DATA TO USE:
------------------------------------------------
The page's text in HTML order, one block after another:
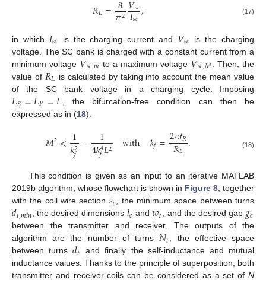
𝑅𝐿=𝜋2 𝑠𝑐
𝐼𝑠𝑐, (17)
in which 𝐼𝑠𝑐 is the charging current and 𝑉𝑠𝑐 is the charging
voltage. The SC bank is charged with a constant current from a
minimum voltage 𝑉𝑠𝑐,𝑚 to a maximum voltage 𝑉𝑠𝑐,𝑀
. Then, the
value of 𝑅𝐿 is calculated by taking into account the mean value
of the SC bank voltage in a charging cycle. Imposing
𝐿𝑆=𝐿𝑃=𝐿 , the bifurcation-free condition can then be
expressed as in (18).
𝑀2<1
𝑘2
𝑓 − 1
4𝑘4
𝑓𝐿2 with 𝑘𝑓=2𝜋𝑓𝑅
𝑅𝐿 . (18)
This condition is given as an input to an iterative MATLAB
2019b algorithm, whose flowchart is shown in Figure 8, together
with the coil wire section 𝑠𝑐, the minimum space between turns
𝑑𝑡,𝑚𝑖𝑛, the desired dimensions 𝑙𝑐 and𝑤𝑐, and the desired gap 𝑔𝑐
between the transmitter and receiver. The outputs of the
algorithm are the number of turns𝑁𝑡, the effective space
between turns𝑑𝑡
and finally the self-inductance and mutual
inductance values. Thanks to the principle of superposition, both
transmitter and receiver coils can be considered as a set of N
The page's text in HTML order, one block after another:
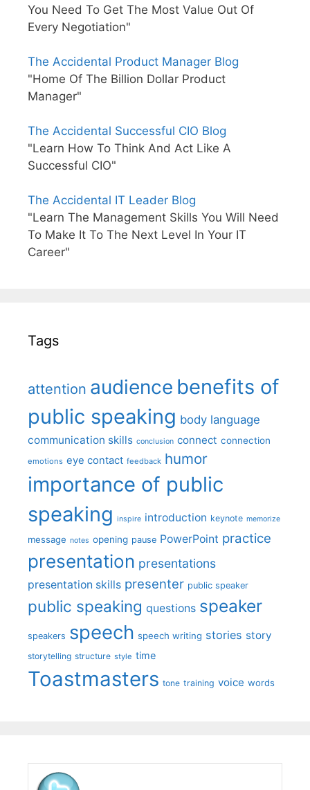
You Need To Get The Most Value Out Of
Every Negotiation"
The Accidental Product Manager Blog
"Home Of The Billion Dollar Product
Manager"
The Accidental Successful CIO Blog
"Learn How To Think And Act Like A
Successful CIO"
The Accidental IT Leader Blog
"Learn The Management Skills You Will Need
To Make It To The Next Level In Your IT
Career"
Tags
attention audience benefits of
public speaking body language
communication skills conclusion connect connection
emotions eye contact feedback humor
importance of public
speaking inspire introduction keynote memorize
message notes opening pause PowerPoint practice
presentation presentations
presentation skills presenter public speaker
public speaking questions speaker
speakers speech speech writing stories story
storytelling structure style time
Toastmasters tone training voice words
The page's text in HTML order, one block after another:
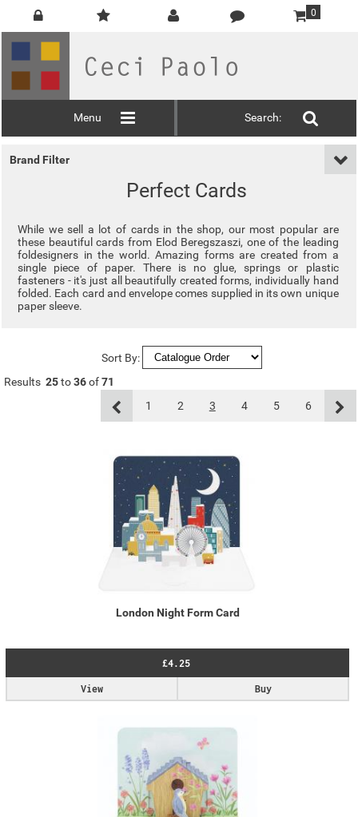
0
Menu Search:
Brand Filter
Perfect Cards
While we sell a lot of cards in the shop, our most popular are
these beautiful cards from Elod Beregszaszi, one of the leading
foldesigners in the world. Amazing forms are created from a
single piece of paper. There is no glue, springs or plastic
fasteners - it's just all beautifully created forms, individually hand
folded. Each card and envelope comes supplied in its own unique
paper sleeve.
Sort By:
Results 25to36of71
1
2 3 4 5 6
London Night Form Card
£4.25
Buy
View
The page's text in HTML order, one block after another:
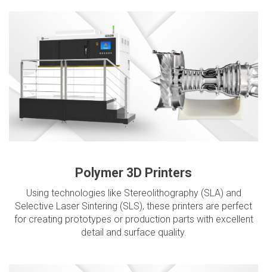
Polymer 3D Printers
Using technologies like Stereolithography (SLA) and
Selective Laser Sintering (SLS), these printers are perfect
for creating prototypes or production parts with excellent
detail and surface quality.
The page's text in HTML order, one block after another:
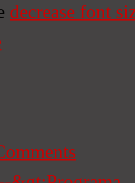
decrease font
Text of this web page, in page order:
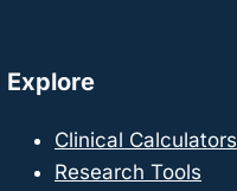
Explore
Clinical Calculators
Research Tools
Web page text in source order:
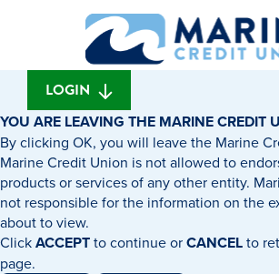
banking
What
can
we
find?
LOGIN
YOU ARE LEAVING THE MARINE CREDIT
By clicking OK, you will leave the Marine
Marine Credit Union is not allowed to
products or services of any other entity.
not responsible for the information on the
about to view.
ClickACCEPTto continue orCANCELto
page.
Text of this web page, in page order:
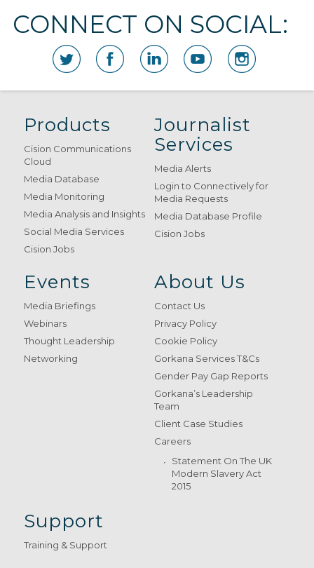
CONNECT ON SOCIAL:
Products
Cision Communications
Cloud
Media Database
Media Monitoring
Media Analysis and Insights
Social Media Services
Cision Jobs
Journalist
Services
Media Alerts
Login to Connectively for
Media Requests
Media Database Profile
Cision Jobs
Events
Media Briefings
Webinars
Thought Leadership
Networking
About Us
Contact Us
Privacy Policy
Cookie Policy
Gorkana Services T&Cs
Gender Pay Gap Reports
Gorkana’s Leadership
Team
Client Case Studies
Careers
Statement On The UK
Modern Slavery Act
2015
Support
Training & Support
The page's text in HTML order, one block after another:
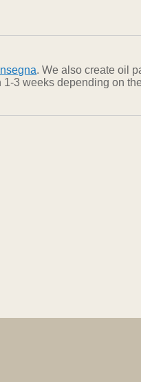
. We also create oil
3 weeks depending on
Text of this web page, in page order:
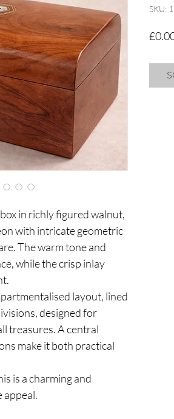
in richly figured walnut,
with intricate geometric
The warm tone and
while the crisp inlay
layout, lined
designed for
treasures. A central
make it both practical
is a charming and
appeal.
SKU:
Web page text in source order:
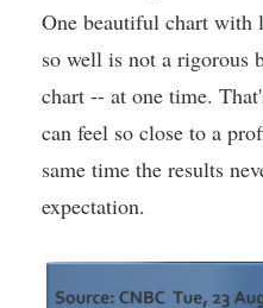
One beautiful chart with
so well is not a rigorous
chart -- at one time.
can feel so close to a
same time the results
expectation.
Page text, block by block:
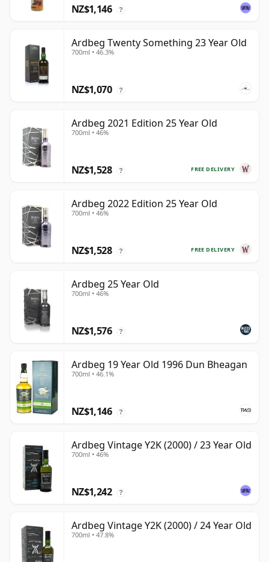
NZ$1,146 ?
Ardbeg Twenty Something 23 Year Old
700ml • 46.3%
NZ$1,070 ?
Ardbeg 2021 Edition 25 Year Old
700ml • 46%
FREE DELIVERY
NZ$1,528 ?
Ardbeg 2022 Edition 25 Year Old
700ml • 46%
FREE DELIVERY
NZ$1,528 ?
Ardbeg 25 Year Old
700ml • 46%
NZ$1,576 ?
Ardbeg 19 Year Old 1996 Dun Bheagan
700ml • 46.1%
NZ$1,146 ?
Ardbeg Vintage Y2K (2000) / 23 Year Old
700ml • 46%
NZ$1,242 ?
Ardbeg Vintage Y2K (2000) / 24 Year Old
700ml • 47.8%
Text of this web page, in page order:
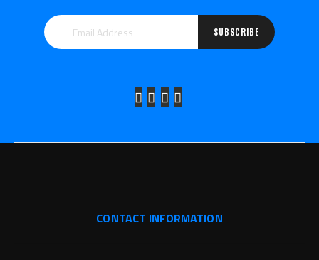
SUBSCRIBE
CONTACT INFORMATION
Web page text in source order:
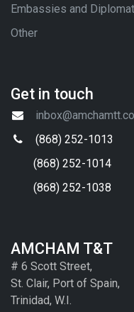
Embassies and
Other
Get in touch
(868) 252-1013
(868) 252-1014
(868) 252-1038
AMCHAM T&T
# 6 Scott Street,
St. Clair, Port of Spain,
Trinidad, W.I.
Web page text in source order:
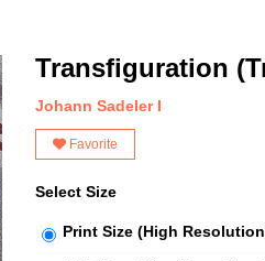
Transfiguration
Johann Sadeler I
Favorite
Select Size
Print Size (High
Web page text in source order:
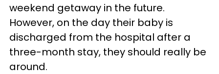
weekend getaway in the future.
However, on the day their baby is
discharged from the hospital after a
three-month stay, they should really be
around.
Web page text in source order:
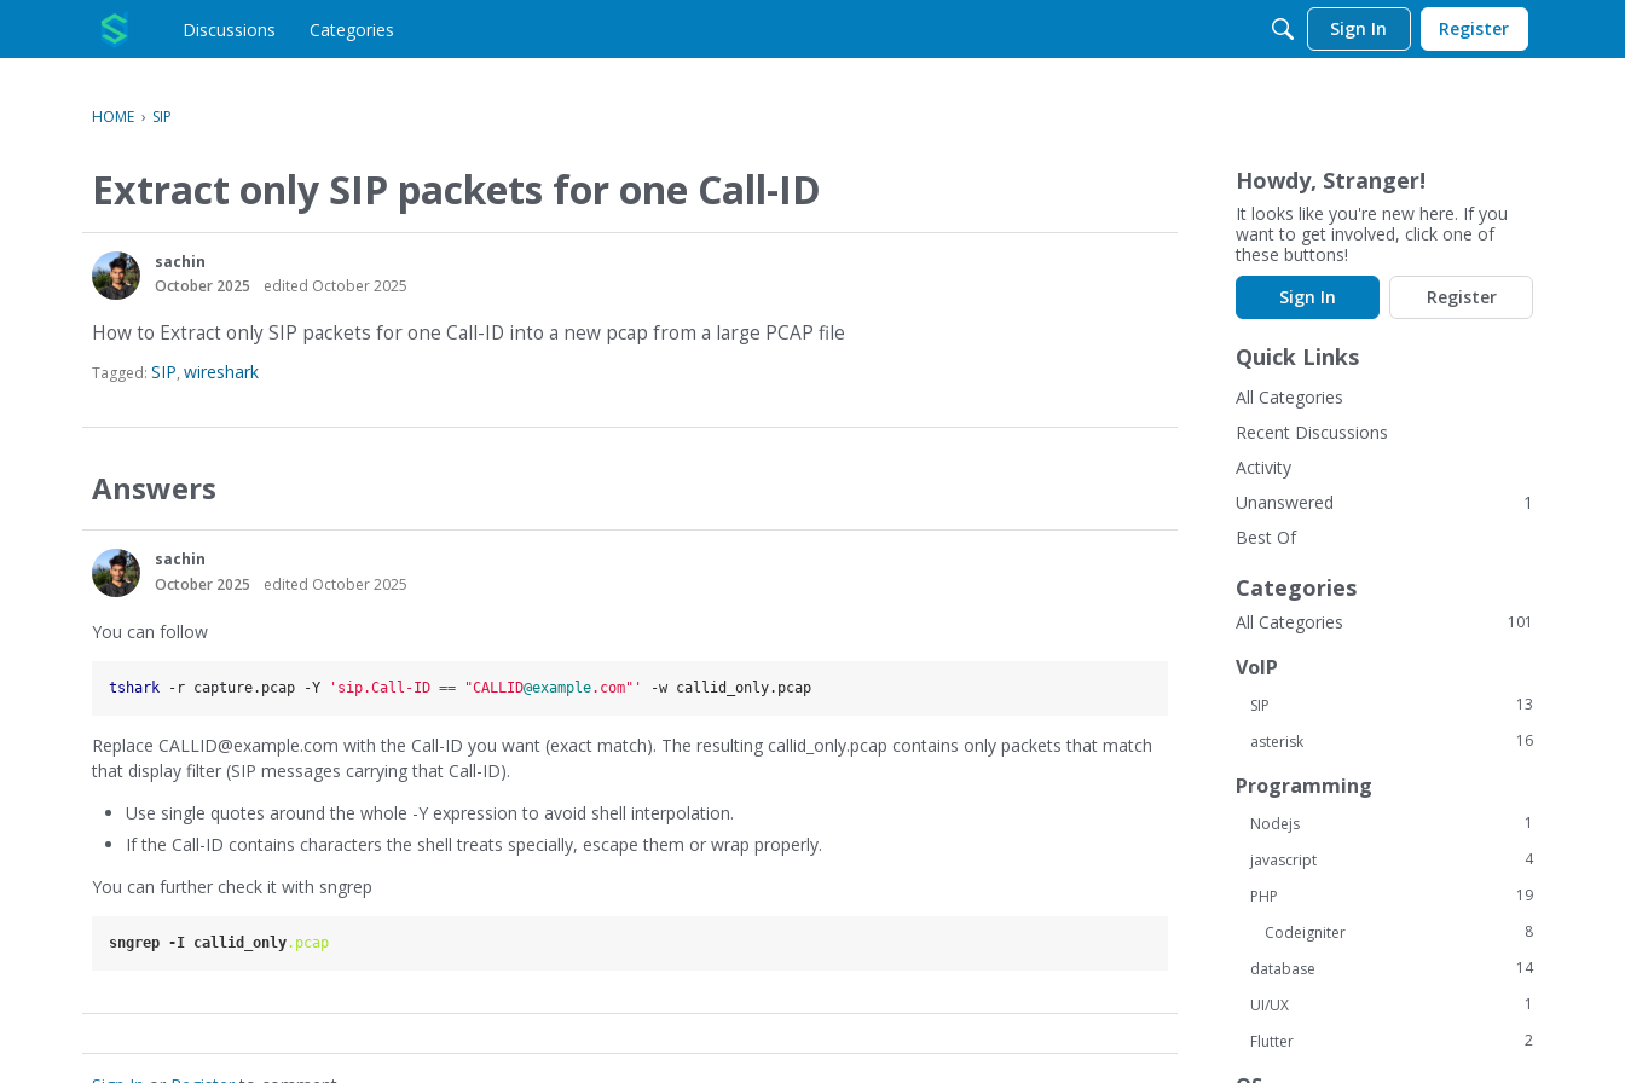
o
e
t
Discussions Categories Sign In Register
HOME › SIP
Extract only SIP packets for one Call-ID
sachin
October 2025
edited October 2025
How to Extract only SIP packets for one Call-ID into a new pcap from a large PCAP file
Tagged: SIP wireshark
Answers
sachin
October 2025
edited October 2025
You can follow
tshark -r capture.pcap -Y 'sip.Call-ID == "CALLID@example.com"'
Replace CALLID@example.com with the Call-ID you want (exact match). The resulting callid_only.pcap contains only packets that match
that display filter (SIP messages carrying that Call-ID).
Use single quotes around the whole -Y expression to avoid shell interpolation.
If the Call-ID contains characters the shell treats specially, escape them or wrap properly.
You can further check it with sngrep
sngrep -I callid_only.pcap
Howdy, Stranger!
It looks like you're new here. If you
want to get involved, click one of
these buttons!
Sign In
Register
Quick Links
All Categories
Recent Discussions
Activity
Unanswered
1
Best Of
Categories
101
All Categories
VoIP
13
SIP
16
asterisk
Programming
1
Nodejs
4
javascript
19
PHP
8
Codeigniter
14
database
1
UI/UX
2
Flutter
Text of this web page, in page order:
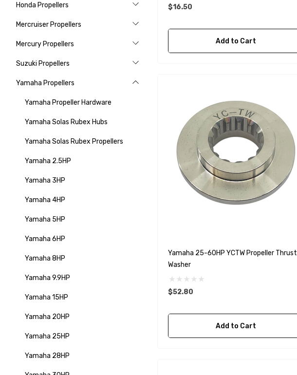
Honda Propellers
Mercruiser Propellers
Mercury Propellers
Suzuki Propellers
Yamaha Propellers
Yamaha Propeller Hardware
Yamaha Solas Rubex Hubs
Yamaha Solas Rubex Propellers
Yamaha 2.5HP
Yamaha 3HP
Yamaha 4HP
Yamaha 5HP
Yamaha 6HP
Yamaha 8HP
Yamaha 9.9HP
Yamaha 15HP
Yamaha 20HP
Yamaha 25HP
Yamaha 28HP
$16.50
Add to Cart
Yamaha 25-60HP YCTW Propeller Thrust
Washer
$52.80
Add to Cart
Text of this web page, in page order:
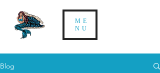
ME
NU
Blog
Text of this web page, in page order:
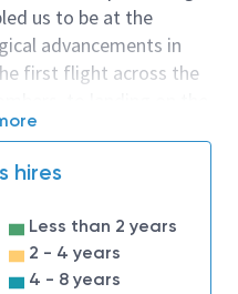
us to be at the
advancements in
first flight across the
have bold new ideas,
along the way. Our
curiosity, cognitive
self to work — and
do what others think is
hires
Less than 2 years
2 - 4 years
4 - 8 years
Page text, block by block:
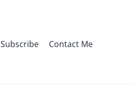
Subscribe Contact Me
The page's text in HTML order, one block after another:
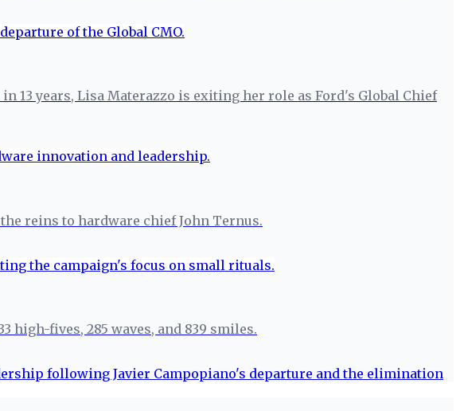
13 years, Lisa Materazzo is exiting her role as Ford's Global Chief
reins to hardware chief John Ternus.
high-fives, 285 waves, and 839 smiles.
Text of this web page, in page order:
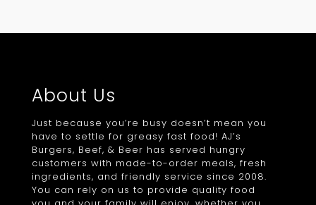
About Us
Just because you’re busy doesn’t mean you
have to settle for greasy fast food! AJ’s
Burgers, Beef, & Beer has served hungry
customers with made-to-order meals, fresh
ingredients, and friendly service since 2008.
You can rely on us to provide quality food
------------------------------------------------
WHAT TO DO: Exactly as they appear, transcribe the lines from the top of the material above through the line with "𝑑𝑡,𝑚𝑖𝑛, the desired". Omit any picture.

RESULT BELOW:
The page's text in HTML order, one block after another:
𝑅𝐿=𝜋2 𝑠𝑐
𝐼𝑠𝑐, (17)
in which 𝐼𝑠𝑐 is the charging current and 𝑉𝑠𝑐 is the charging
voltage. The SC bank is charged with a constant current from a
minimum voltage 𝑉𝑠𝑐,𝑚 to a maximum voltage 𝑉𝑠𝑐,𝑀
. Then, the
value of 𝑅𝐿 is calculated by taking into account the mean value
of the SC bank voltage in a charging cycle. Imposing
𝐿𝑆=𝐿𝑃=𝐿 , the bifurcation-free condition can then be
expressed as in (18).
𝑀2<1
𝑘2
𝑓 − 1
4𝑘4
𝑓𝐿2 with 𝑘𝑓=2𝜋𝑓𝑅
𝑅𝐿 . (18)
This condition is given as an input to an iterative MATLAB
2019b algorithm, whose flowchart is shown in Figure 8, together
with the coil wire section 𝑠𝑐, the minimum space between turns
𝑑𝑡,𝑚𝑖𝑛, the desired dimensions 𝑙𝑐 and𝑤𝑐, and the desired gap 𝑔𝑐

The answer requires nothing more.